The exclusion rider indemnifies the health insurance provider against financial loss due to a pre-existing or catastrophic illness such as cancer or HIV. Some prospective policyholders attempt to purchase health insurance when the benefits are required, called "adverse selection." Therefore, most states permit insurers to review the medical history and exclude pre-existing conditions entirely or for a specific amount of time. For example, if a policyholder has hypertension controlled by medication, the policy can be modified to exclude hypertension-related care or the policy can be issued with a very large premium to include hypertension. The alternative is to purchase the less expensive policy with the exclusionary or elimination rider, and the patient will assume responsibility for any financial implications resulting from that condition.
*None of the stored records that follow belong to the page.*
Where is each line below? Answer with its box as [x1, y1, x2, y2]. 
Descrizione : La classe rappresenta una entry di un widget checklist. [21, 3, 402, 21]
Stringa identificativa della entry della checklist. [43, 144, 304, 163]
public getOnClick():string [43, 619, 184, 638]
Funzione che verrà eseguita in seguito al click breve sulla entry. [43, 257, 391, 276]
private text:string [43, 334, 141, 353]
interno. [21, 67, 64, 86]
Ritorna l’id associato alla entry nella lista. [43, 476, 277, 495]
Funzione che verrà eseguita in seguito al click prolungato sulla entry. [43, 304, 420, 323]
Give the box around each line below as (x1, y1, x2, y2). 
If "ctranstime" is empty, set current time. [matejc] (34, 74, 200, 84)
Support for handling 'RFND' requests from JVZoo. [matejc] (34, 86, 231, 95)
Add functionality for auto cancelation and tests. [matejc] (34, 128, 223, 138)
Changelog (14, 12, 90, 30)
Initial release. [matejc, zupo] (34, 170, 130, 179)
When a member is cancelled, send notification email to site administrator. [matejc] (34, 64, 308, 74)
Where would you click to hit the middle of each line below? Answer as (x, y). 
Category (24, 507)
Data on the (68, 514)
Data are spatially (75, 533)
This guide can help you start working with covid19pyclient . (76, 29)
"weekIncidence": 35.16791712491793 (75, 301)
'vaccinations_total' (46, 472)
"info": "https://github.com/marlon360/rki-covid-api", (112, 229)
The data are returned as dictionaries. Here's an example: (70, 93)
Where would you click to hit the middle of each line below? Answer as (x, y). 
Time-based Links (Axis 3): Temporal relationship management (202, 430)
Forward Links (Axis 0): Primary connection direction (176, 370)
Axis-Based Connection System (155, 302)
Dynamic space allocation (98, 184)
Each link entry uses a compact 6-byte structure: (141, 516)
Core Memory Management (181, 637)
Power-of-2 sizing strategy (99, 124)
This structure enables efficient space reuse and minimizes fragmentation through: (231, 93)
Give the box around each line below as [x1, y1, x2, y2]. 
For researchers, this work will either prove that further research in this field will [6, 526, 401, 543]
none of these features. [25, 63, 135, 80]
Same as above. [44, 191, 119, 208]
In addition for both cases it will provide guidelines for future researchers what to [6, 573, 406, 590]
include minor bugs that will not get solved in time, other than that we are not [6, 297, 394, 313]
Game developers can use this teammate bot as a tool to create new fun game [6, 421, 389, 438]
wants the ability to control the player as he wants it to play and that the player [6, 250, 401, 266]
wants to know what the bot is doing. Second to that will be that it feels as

Many health insurance companies, concerned and impacted with the rising cost of an extended hospitalization, limit these benefits. Policyholders can purchase an extended stay rider. This accompaniment increases the cost of the policy but extends the number of days the policy will cover from 30 days, for example, to 60 days or longer in the event of a catastrophic illness or injury. For policyholders with illnesses such as cancer or HIV, this rider is the difference between financial hardship and financial security.

Health insurance coverage can effectively help to offset the skyrocketing costs of health care. Health insurance riders can ensure insurance coverage despite pre-existing illnesses, extended hospital stays, and long-term care needs of the policyholder.